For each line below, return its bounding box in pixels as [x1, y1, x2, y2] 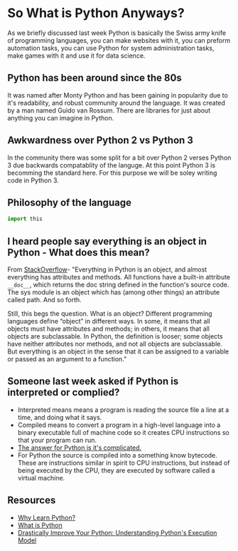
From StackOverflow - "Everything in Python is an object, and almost [7, 265, 207, 274]
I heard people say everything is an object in [7, 235, 207, 247]
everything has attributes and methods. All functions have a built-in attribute [7, 273, 231, 282]
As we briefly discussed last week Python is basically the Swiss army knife [7, 29, 226, 37]
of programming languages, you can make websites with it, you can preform [7, 36, 231, 44]
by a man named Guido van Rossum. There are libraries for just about [7, 105, 211, 115]
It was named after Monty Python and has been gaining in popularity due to [7, 91, 229, 99]
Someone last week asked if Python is [7, 376, 179, 388]
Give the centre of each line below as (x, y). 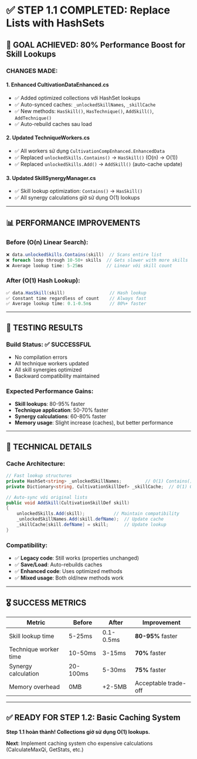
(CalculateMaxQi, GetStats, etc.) (45, 749)
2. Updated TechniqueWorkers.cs (48, 138)
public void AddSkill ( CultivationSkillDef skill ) (68, 503)
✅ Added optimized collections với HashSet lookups (77, 98)
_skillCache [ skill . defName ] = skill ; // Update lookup (91, 525)
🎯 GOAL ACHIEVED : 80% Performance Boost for (96, 45)
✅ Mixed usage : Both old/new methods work (69, 578)
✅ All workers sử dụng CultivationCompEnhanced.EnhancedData (90, 151)
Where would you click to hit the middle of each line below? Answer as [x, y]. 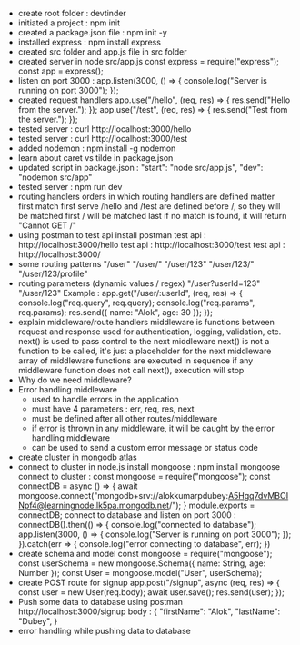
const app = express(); [60, 71]
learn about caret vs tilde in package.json [95, 158]
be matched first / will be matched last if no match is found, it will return [152, 216]
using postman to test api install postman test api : [112, 235]
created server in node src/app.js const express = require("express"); [148, 61]
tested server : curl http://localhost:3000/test [103, 139]
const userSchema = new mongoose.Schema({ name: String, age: [142, 563]
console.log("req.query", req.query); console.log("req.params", [136, 303]
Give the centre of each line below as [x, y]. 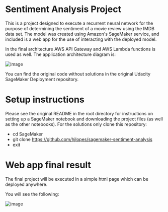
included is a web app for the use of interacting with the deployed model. [81, 39]
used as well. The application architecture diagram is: [61, 54]
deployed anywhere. [26, 184]
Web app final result [48, 165]
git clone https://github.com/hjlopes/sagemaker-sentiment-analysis [82, 139]
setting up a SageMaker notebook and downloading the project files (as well [84, 119]
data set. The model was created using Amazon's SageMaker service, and [82, 34]
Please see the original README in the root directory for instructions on [79, 113]
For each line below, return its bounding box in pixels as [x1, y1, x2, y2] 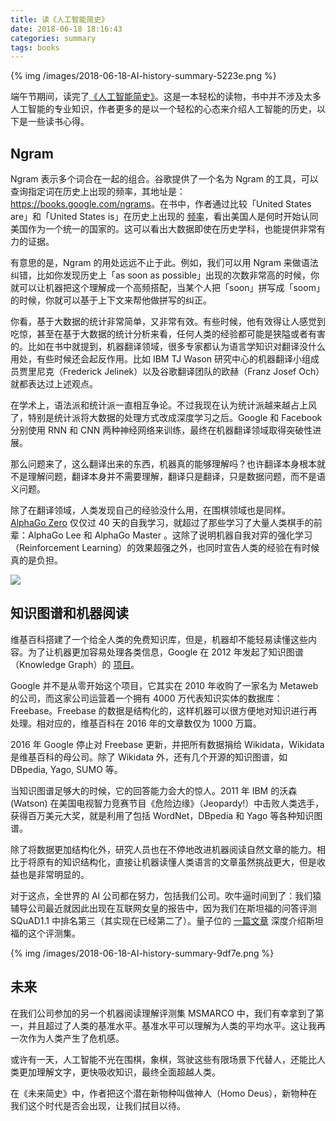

WHAT YOU WILL DO :: Please return every line of the records above that contains the word "server".

ANSWER FOR THIS EXERCISE ::
created server in node src/app.js const express = require("express"); [148, 61]
tested server : curl http://localhost:3000/test [103, 139]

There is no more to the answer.